Chen Li, Weiqi Wang, Jingcheng Hu, Yixuan Wei, Nanning Zheng, Han Hu, Zheng Zhang, Houwen Peng
IAIR, Xi’an Jiaotong University, Microsoft Research Asia, University of Science and Technology of China, Tsinghua University
arXiv.org (2024)
Reasoning Benchmark

📝 Paper Summary

Mathematical Reasoning Data Synthesis for LLMs Supervised Fine-Tuning (SFT)
Standard small language models already possess latent math abilities that are masked by generation instability, which can be unlocked by scaling supervised fine-tuning with large amounts of synthetic data.
Core Problem
Small language models (e.g., LLaMA-2 7B) are widely believed to lack strong math capabilities without extensive pre-training, often showing low accuracy on benchmarks like MATH.
Why it matters:
  • Current beliefs suggest only massive models (>50B parameters) or math-specific pre-training can achieve high performance, limiting accessibility and efficiency.
  • The 'instability issue' means models often generate correct answers in latent space (high Pass@N) but fail to output them consistently (low Pass@1), wasting potential.
  • Scaling supervised fine-tuning is typically limited by the scarcity of high-quality, publicly available math datasets.
Concrete Example: On the MATH benchmark, a LLaMA-2 7B model achieves only 7.9% accuracy with a single generation (Pass@1), but 72.0% if allowed 256 attempts (Pass@256), proving it 'knows' the math but cannot reliably produce it.
Key Novelty
Xwin-Math (Scaling Synthetic SFT)
  • Demonstrates that base LLaMA-2 models have high 'Pass@256' accuracy, indicating latent capability, but suffer from instability (low Pass@1).

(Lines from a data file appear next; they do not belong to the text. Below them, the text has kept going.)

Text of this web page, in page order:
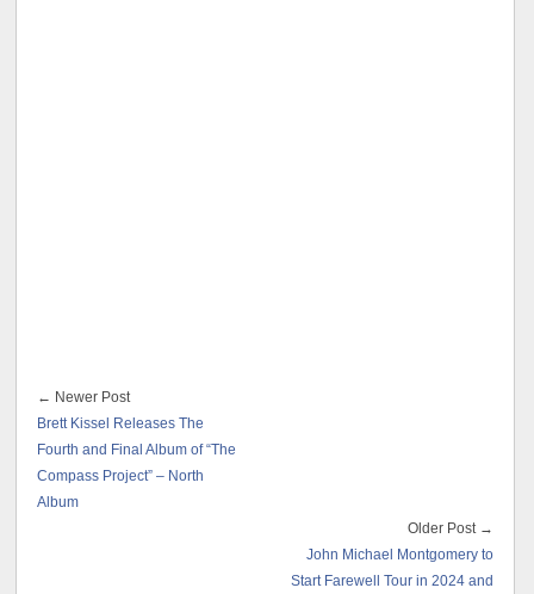
← Newer Post
Brett Kissel Releases The
Fourth and Final Album of “The
Compass Project” – North
Album
Older Post →
John Michael Montgomery to
Start Farewell Tour in 2024 and
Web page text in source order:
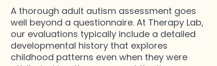
A thorough adult autism assessment goes
well beyond a questionnaire. At Therapy Lab,
our evaluations typically include a detailed
developmental history that explores
childhood patterns even when they were
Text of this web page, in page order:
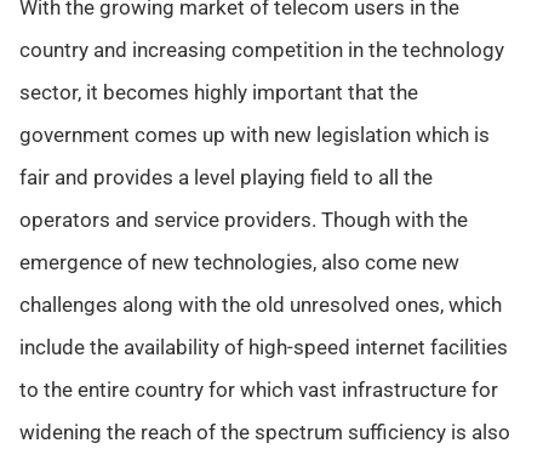
With the growing market of telecom users in the
country and increasing competition in the technology
sector, it becomes highly important that the
government comes up with new legislation which is
fair and provides a level playing field to all the
operators and service providers. Though with the
emergence of new technologies, also come new
challenges along with the old unresolved ones, which
include the availability of high-speed internet facilities
to the entire country for which vast infrastructure for
widening the reach of the spectrum sufficiency is also
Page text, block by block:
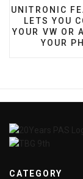
PREVIOUS
UNITRONIC
LETS YOU
YOUR VW OR
YOUR
CATEGORY
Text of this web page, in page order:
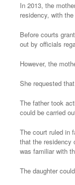
In 2013, the
residency, with
Before courts
out by officials
However, the
She requested
The father took
could be carried
The court ruled in
that the residency
was familiar with
The daughter
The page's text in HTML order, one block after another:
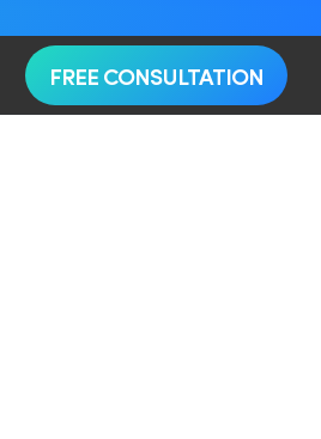
FREE CONSULTATION
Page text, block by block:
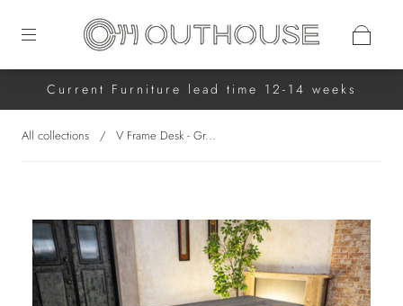
Current Furniture lead time 12-14 weeks
All collections / V Frame Desk - Gr...
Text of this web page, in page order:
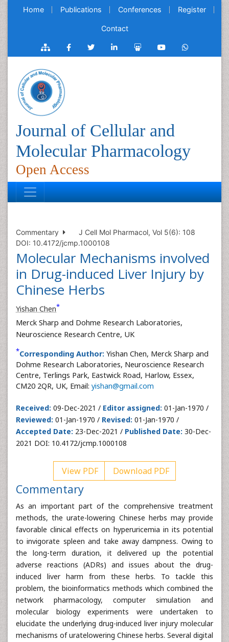
Home Publications Conferences Register
Contact
Journal of Cellular and
Molecular Pharmacology
Open Access
Commentary
J Cell Mol Pharmacol, Vol 5(6): 108
DOI: 10.4172/jcmp.1000108
Molecular Mechanisms involved
in Drug-induced Liver Injury by
Chinese Herbs
Yishan Chen*
Merck Sharp and Dohme Research Laboratories,
Neuroscience Research Centre, UK
*Corresponding Author: Yishan Chen, Merck Sharp and
Dohme Research Laboratories, Neuroscience Research
Centre, Terlings Park, Eastwick Road, Harlow, Essex,
CM20 2QR, UK, Email: yishan@gmail.com
Received: 09-Dec-2021 / Editor assigned: 01-Jan-1970 /
Reviewed: 01-Jan-1970 / Revised: 01-Jan-1970 /
Accepted Date: 23-Dec-2021 / Published Date: 30-Dec-
2021 DOI: 10.4172/jcmp.1000108
View PDF Download PDF
Commentary
As an important part of the comprehensive treatment
methods, the urate-lowering Chinese herbs may provide
favorable clinical effects on hyperuricemia in its potential
to invigorate spleen and take away dampness. Owing to
the long-term duration, it delivered up the potential
adverse reactions (ADRs) and issues about the drug-
induced liver harm from these herbs. To tackle this
problem, the bioinformatics methods which combined the
network pharmacology, computer simulation and
molecular biology experiments were undertaken to
elucidate the underlying drug-induced liver injury molecular
mechanisms of uratelowering Chinese herbs. Several digital
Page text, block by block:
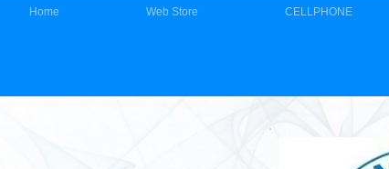
Home Web Store CELLPHONE
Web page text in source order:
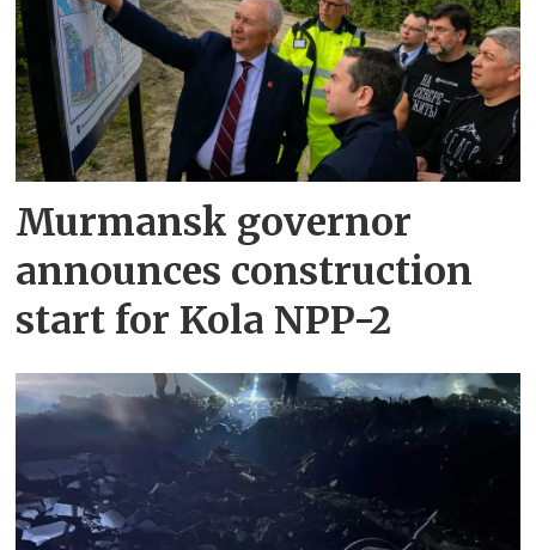
Murmansk governor
announces construction
start for Kola NPP-2
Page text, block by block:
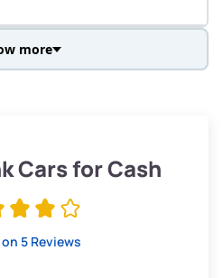
$285–$338
more
Cars for Cash
5 Reviews
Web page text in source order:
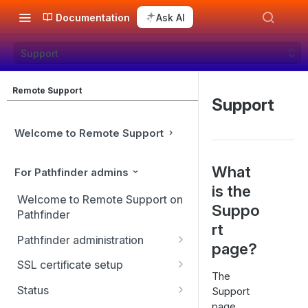
Documentation Ask AI
Support
Remote Support
Welcome to Remote Support
For Pathfinder admins
Welcome to Remote Support on
Pathfinder
Pathfinder administration
Site management
User management
SSL certificate setup
Replicate, renew, re-key, or
Status
Support
What
is the
Suppo
rt
page?
The
Support
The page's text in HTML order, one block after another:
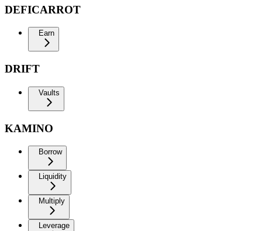
DEFICARROT
Earn
DRIFT
Vaults
KAMINO
Borrow
Liquidity
Multiply
Leverage

  • Uses GPT-4 Turbo to generate a massive scale of synthetic math questions (up to 960K) derived from existing datasets like GSM8K and MATH.
  • Applies a 'verify-then-generate' pipeline where synthetic questions are validated by the generator itself before being used for large-scale SFT.
Architecture
Architecture Figure Figure 1
Scaling curves of accuracy on GSM8K and MATH benchmarks as a function of SFT data size, comparing real vs. synthetic data.
Evaluation Highlights
  • LLaMA-2 7B achieves 82.6% on GSM8K using 960K synthetic samples, outperforming previous 7B baselines by +14.2%.
  • LLaMA-2 7B reaches 40.6% on the difficult MATH benchmark, surpassing previous state-of-the-art 7B models by +20.8%.
  • LLaMA-2 70B achieves 90.6% on GSM8K and 52.8% on MATH, outperforming GPT-4-0314 on the MATH benchmark.
Breakthrough Assessment
8/10
Significantly shifts the perspective on small model capabilities, showing that data scaling in SFT—not just pre-training—can unlock strong reasoning. Achieves SOTA for open-source models at the time.